Ex. 10.10

Show that for \(K=2\) class classification, only one tree needs to be grown at each gradient-boosting iteration.

Soln. 10.10

For classification the loss function (for a single training sample) is the multinomial deviance

\[\begin{eqnarray} L(y, p(x)) &=& -\sum_{k=1}^K\bb{1}(y=G_k)\log p_k(x)\non\\ &=&-\sum_{k=1}^K\bb{1}(y=G_k)f_k(x) +\log\left(\sum_{l=1}^Ke^{f_l(x)}\right),\non \end{eqnarray}\]

where

\[\begin{equation} p_k(x) = \frac{e^{f_k(x)}}{\sum_{l=1}^Ke^{f_l(x)}}.\non \end{equation}\]

Then \(K\) least square trees are constructed at each iteration, with each tree is fit to its respective negative gradient

\[\begin{equation} \bb{1}(y=G_k) - p_k(x) \text{ for } k=1,...,K.\non \end{equation}\]

When \(K=2\), we have \(p_1(x) + p_2(x) = 1\). When we build the first least square tree \(T_1\), it is fit to

\[\begin{equation} \bb{1}(y=G_1) - p_1(x),\non \end{equation}\]

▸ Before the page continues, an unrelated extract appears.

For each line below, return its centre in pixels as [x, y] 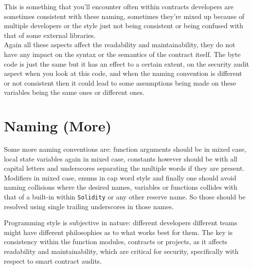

which is the negative of the target of the second tree \(T_2\):

\[\begin{equation} \bb{1}(y=G_2) - p_2(x).\non \end{equation}\]

To see that, note

\[\begin{equation} \bb{1}(y=G_1) - p_1(x) = (1-\bb{1}(y=G_2)) - (1-p_2(x)) = -(\bb{1}(y=G_2) - p_2(x)).\non \end{equation}\]

Therefore, once we build \(T_1\), we can flip the sign and get \(T_2\).